Russia’s Gas Gamble

Editorial Analysis for UPSC - Russia’s Gas Gamble

Russia’s Gas Gamble


• Russian energy company Gazprom has announced that it has “completely suspended gas supplies” to Poland’s PGNiG and Bulgaria’s Bulgargaz citing their failure to pay in roubles.

What is the impact?

• The gas restrictions do not put the two countries in immediate jeopardy. Gas deliveries from Russia to Poland and Bulgaria were already set to halt later this year.
• Poland, which imports 40% of its natural gas from Russia, has been researching alternative sources for some years.
• However, in the short term, it will miss out on the five billion cubic metres of gas it was supposed to acquire from Gazprom.
• It will most likely compensate with supply from Germany. Bulgaria, which imports 77% of its natural gas from Russia, faces a more serious dilemma.

Why Poland & Bulgaria?

• Poland has served as a significant supply route for military goods to Ukraine.
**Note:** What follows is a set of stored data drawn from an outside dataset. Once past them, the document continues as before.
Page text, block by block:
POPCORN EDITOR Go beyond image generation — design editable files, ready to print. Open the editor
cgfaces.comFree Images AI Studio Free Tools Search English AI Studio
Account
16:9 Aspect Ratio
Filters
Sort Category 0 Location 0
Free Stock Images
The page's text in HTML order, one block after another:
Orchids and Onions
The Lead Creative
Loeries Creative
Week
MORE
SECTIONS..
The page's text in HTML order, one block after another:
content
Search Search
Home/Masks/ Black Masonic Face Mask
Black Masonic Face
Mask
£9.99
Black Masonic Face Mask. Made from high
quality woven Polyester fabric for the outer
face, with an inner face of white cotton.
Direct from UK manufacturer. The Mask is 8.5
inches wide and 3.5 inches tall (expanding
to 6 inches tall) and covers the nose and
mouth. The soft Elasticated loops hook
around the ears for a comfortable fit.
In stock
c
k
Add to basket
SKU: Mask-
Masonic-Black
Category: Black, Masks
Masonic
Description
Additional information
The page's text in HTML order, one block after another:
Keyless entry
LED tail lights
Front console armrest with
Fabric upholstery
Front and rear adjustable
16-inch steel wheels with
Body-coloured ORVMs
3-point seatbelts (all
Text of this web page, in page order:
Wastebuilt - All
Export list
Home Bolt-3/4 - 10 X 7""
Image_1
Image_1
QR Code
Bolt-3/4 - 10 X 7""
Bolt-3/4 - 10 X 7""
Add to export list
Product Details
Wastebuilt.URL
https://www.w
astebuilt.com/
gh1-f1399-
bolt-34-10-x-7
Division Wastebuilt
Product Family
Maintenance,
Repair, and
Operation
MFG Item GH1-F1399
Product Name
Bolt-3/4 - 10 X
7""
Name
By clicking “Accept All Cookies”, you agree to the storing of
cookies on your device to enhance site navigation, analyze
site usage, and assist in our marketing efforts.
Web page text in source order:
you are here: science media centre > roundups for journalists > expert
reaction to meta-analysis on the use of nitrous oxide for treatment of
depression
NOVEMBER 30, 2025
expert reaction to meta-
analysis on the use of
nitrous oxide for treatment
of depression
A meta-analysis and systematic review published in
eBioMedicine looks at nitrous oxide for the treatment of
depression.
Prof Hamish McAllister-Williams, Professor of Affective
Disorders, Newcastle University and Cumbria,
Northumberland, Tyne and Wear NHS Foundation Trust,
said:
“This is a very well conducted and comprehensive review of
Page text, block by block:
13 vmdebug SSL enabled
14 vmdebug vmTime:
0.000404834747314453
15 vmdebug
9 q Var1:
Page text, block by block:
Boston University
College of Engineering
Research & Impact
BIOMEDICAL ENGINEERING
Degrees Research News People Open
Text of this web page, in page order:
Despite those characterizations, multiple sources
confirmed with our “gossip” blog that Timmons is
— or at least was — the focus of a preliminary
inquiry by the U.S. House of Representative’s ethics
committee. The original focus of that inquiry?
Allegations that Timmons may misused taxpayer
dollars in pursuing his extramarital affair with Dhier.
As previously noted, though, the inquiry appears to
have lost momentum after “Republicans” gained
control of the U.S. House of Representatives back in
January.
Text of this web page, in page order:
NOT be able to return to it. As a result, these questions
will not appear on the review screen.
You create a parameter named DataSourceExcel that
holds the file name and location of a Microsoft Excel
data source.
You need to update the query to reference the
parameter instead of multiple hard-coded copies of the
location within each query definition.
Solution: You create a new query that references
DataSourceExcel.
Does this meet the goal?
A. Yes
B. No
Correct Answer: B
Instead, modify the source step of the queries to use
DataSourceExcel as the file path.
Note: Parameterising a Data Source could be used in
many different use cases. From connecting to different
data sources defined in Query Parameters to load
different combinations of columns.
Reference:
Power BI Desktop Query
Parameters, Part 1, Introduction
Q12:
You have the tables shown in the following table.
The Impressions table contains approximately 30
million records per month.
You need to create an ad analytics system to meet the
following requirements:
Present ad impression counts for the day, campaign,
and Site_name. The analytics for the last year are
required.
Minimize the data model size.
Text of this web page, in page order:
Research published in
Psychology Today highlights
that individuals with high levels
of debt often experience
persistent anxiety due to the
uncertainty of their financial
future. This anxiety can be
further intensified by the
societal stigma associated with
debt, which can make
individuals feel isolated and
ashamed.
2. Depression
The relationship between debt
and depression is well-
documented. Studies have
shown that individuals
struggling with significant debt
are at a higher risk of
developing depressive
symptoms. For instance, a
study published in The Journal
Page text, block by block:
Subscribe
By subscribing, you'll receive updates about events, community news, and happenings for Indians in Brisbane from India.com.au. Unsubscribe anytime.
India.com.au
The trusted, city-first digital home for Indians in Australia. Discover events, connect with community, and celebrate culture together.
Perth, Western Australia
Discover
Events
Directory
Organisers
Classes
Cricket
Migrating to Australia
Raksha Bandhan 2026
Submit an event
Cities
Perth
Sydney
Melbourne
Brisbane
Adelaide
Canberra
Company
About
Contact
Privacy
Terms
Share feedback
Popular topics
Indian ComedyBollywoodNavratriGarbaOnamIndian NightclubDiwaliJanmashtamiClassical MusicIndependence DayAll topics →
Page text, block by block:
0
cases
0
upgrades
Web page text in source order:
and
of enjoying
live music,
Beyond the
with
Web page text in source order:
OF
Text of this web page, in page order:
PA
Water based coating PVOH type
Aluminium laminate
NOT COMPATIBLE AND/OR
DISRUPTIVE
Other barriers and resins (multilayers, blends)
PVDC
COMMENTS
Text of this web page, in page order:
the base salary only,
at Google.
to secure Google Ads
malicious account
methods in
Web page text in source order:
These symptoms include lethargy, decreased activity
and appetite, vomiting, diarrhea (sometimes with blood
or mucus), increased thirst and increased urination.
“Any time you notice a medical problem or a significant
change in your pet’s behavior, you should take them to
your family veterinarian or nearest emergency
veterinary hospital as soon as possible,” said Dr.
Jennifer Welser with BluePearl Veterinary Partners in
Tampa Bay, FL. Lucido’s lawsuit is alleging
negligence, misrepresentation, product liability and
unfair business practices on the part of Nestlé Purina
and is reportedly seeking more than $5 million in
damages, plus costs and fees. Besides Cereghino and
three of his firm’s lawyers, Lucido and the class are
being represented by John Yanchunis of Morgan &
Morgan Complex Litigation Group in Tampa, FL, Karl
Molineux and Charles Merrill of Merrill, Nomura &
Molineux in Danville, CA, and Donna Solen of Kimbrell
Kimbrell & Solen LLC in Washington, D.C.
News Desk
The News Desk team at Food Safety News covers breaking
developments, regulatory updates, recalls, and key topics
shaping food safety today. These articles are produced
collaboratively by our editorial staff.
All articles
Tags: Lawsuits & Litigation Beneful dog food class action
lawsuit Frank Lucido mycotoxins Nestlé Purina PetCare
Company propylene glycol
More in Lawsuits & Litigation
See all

It also confirmed that it will send tanks to Ukraine earlier this week.
• Gazprom had just issued a new set of penalties against the company and other Russian businesses and oligarchs just hours before it acted.
• Bulgaria, however, has severed many of its historic links to Moscow since a new liberal government took office last year.
• It has not only backed Western sanctions on Russia, but it has also welcomed Western combat jets to a new NATO facility on the Black Sea coast.
• It is also a major manufacturer of non-NATO armaments, which it may supply to Kyiv.

EU’s Response:

• The 27-member European Union has criticised Russia statin that “ Kremlin uses fossil fuels to blackmail and also stated that this is the beginning of the end of era of Russian fossil fuel in Europe.

How Europe is countering?

• Oil (43 percent), natural gas (24 percent), nuclear energy (14 percent), and hydropower (4 percent) make up Europe’s energy mix, with renewables like wind and solar accounting for the rest.
• With climate change a big political issue in Europe, coal which has huge reserves on the continent is no longer an option, and given popular opposition to nuclear power, the EU is left with natural gas as the cleanest energy source.
• So, in the short term, the EU is preparing for the approaching winter’s heating needs by filling up its gas storage facilities to 80-90 percent capacity and replacing piped gas from Norway and North Africa for Russian supplies as much as possible.
• However, these will not be sufficient to eliminate Russian reliance.
• So, the longer-term strategy is centred on importing liquefied natural gas (LNG) from the U.S. and the Middle East.